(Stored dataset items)

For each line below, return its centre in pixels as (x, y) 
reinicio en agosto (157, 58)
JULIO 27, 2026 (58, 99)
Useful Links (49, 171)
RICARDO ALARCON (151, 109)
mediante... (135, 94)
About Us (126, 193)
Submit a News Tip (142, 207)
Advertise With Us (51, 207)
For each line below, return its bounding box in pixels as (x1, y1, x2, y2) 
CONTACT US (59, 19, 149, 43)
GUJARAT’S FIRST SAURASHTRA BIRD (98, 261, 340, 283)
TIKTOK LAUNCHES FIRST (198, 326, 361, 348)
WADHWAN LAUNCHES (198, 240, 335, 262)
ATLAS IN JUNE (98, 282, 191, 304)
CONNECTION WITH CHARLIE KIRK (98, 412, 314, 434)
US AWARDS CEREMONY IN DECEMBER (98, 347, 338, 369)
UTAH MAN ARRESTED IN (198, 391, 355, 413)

==

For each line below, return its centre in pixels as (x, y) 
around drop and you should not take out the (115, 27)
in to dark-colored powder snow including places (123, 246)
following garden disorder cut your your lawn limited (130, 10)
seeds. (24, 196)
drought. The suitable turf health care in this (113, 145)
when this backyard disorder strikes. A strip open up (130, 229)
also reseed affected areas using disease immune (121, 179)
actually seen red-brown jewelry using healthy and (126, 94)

— What is expected —
What is needed is a verbatim copy of every line in the records above from the one containing "WADHWAN LAUNCHES (198, 240, 335, 262)" down to the one containing "UTAH MAN ARRESTED IN (198, 391, 355, 413)", both included, and nothing more.

— Task response —
WADHWAN LAUNCHES (198, 240, 335, 262)
ATLAS IN JUNE (98, 282, 191, 304)
CONNECTION WITH CHARLIE KIRK (98, 412, 314, 434)
US AWARDS CEREMONY IN DECEMBER (98, 347, 338, 369)
UTAH MAN ARRESTED IN (198, 391, 355, 413)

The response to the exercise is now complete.